● **Try it**
Work out how many lines of the data below hold the string "points". Answer with that number alone.

Items from a dataset
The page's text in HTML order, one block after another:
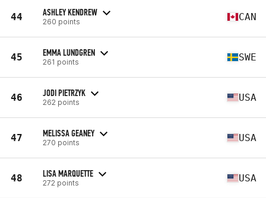
44 ASHLEY KENDREW
260 points CAN
45 EMMA LUNDGREN
261 points SWE
46 JODI PIETRZYK
262 points USA
47 MELISSA GEANEY
270 points USA
48 LISA MARQUETTE
272 points USA
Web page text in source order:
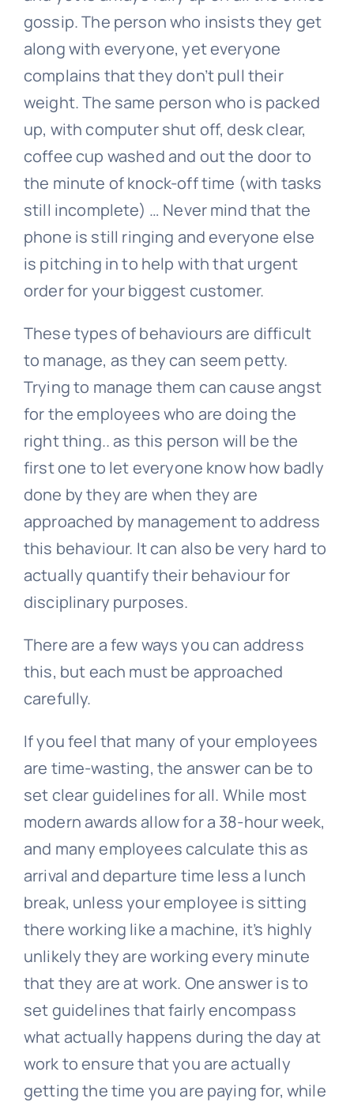
gossip. The person who insists they get
along with everyone, yet everyone
complains that they don’t pull their
weight. The same person who is packed
up, with computer shut off, desk clear,
coffee cup washed and out the door to
the minute of knock-off time (with tasks
still incomplete) … Never mind that the
phone is still ringing and everyone else
is pitching in to help with that urgent
order for your biggest customer.
These types of behaviours are difficult
to manage, as they can seem petty.
Trying to manage them can cause angst
for the employees who are doing the
right thing.. as this person will be the
first one to let everyone know how badly
done by they are when they are
approached by management to address
this behaviour. It can also be very hard to
actually quantify their behaviour for
disciplinary purposes.
There are a few ways you can address
this, but each must be approached
carefully.
If you feel that many of your employees
are time-wasting, the answer can be to
set clear guidelines for all. While most
modern awards allow for a 38-hour week,
and many employees calculate this as
arrival and departure time less a lunch
break, unless your employee is sitting
there working like a machine, it’s highly
unlikely they are working every minute
that they are at work. One answer is to
set guidelines that fairly encompass
what actually happens during the day at
work to ensure that you are actually
getting the time you are paying for, while
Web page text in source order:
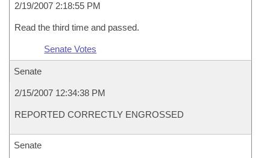
2/19/2007 2:18:55 PM
Read the third time and passed.
Senate Votes
Senate
2/15/2007 12:34:38 PM
REPORTED CORRECTLY ENGROSSED
Senate
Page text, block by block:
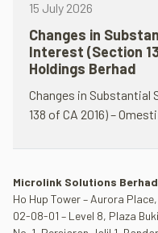
15 July 2026
Changes in
Interest (Section
Holdings Berhad
Changes in Substantial
138 of CA 2016) –
Microlink Solutions Berhad
Ho Hup Tower – Aurora Place,
02-08-01 – Level 8, Plaza

● **Output**
5